L'Union européenne examine un projet de loi sur la numérisation des correspondances privées

Le Parlement européen a franchi une nouvelle étape vers l'adoption d'un projet de loi temporaire permettant aux entreprises technologiques de scanner les messages privés des utilisateurs. L'objectif principal de cette initiative est d'identifier et de stopper la diffusion de matériel pédopornographique sur Internet. Cependant, ce document suscite de vifs débats parmi les défenseurs de la confidentialité numérique et des droits de l'homme. C'est ce que rapporte Ixbt.com rapporte .
En raison d'un vide juridique actuel, les plateformes en ligne sont confrontées à plusieurs restrictions lors de la vérification volontaire des fichiers des utilisateurs. Le nouveau projet de loi devrait combler temporairement cette lacune. Les députés ont soutenu le transfert de l'initiative au Conseil de l'Union européenne pour un examen ultérieur. Néanmoins, les points de vue sur la version finale du document restent divergents.
L'équilibre entre confidentialité et sécurité
Au cœur des discussions se trouve la question des services utilisant le chiffrement de bout en bout (end-to-end encryption). Si les amendements actuels sont maintenus, des messageries comme Signal pourraient être exemptées de l'analyse obligatoire des correspondances privées des utilisateurs. Cela est considéré comme une victoire importante pour les défenseurs de la vie privée, mais les autorités de sécurité estiment que de telles exceptions offrent des opportunités aux criminels.Il fallait 361 voix pour rejeter complètement le projet de loi, mais ce nombre d'opposants n'a pas été atteint. En conséquence, le document est passé à l'étape suivante du processus législatif. Alors que les partisans du projet considèrent la sécurité numérique des mineurs comme une priorité, les critiques craignent que ce système ne devienne à l'avenir un mécanisme de surveillance de masse.
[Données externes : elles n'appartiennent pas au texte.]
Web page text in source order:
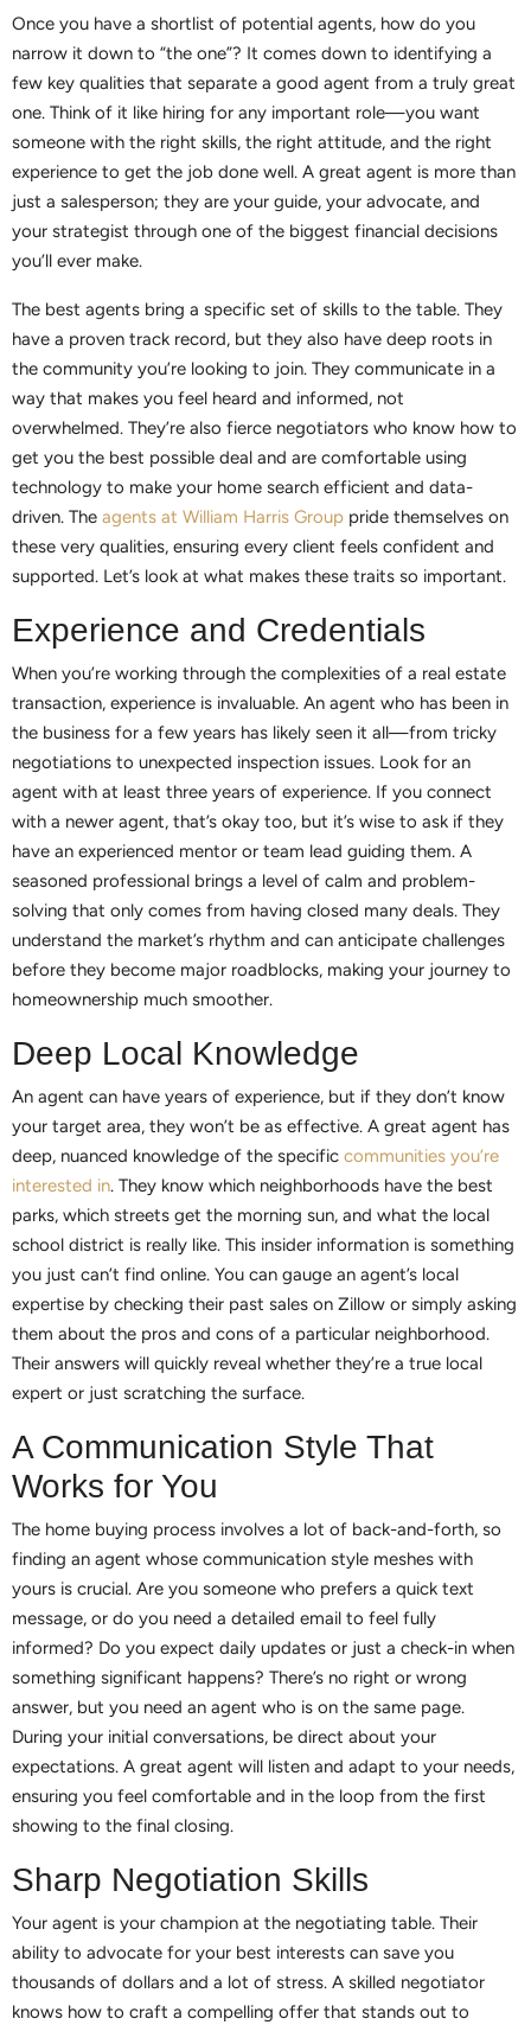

La réaction virulente de Pavel Durov
Le fondateur de Telegram, Pavel Durov, a vivement critiqué cette initiative. Sur son compte X, il a ouvertement condamné ces actions de l'Union européenne. Selon les informations d'ixbt.com, Durov estime que de telles méthodes ne sont pas dignes des États démocratiques."De telles ruses étaient autrefois caractéristiques des 'républiques bananières', et maintenant elles sont utilisées par l'Union européenne pour adopter des lois sur la surveillance", écrit le dirigeant de Telegram. Selon lui, sous couvert de sécurité des enfants, des outils portant atteinte à la vie privée sont introduits.
Désormais, le projet de loi sera examiné par le Conseil de l'Union européenne. Si les États membres soutiennent la clause d'exemption pour les services chiffrés, le document passera à l'étape suivante. Sinon, un processus de négociations long et complexe pourrait s'engager entre les institutions européennes, ce qui retarderait considérablement l'adoption de la loi.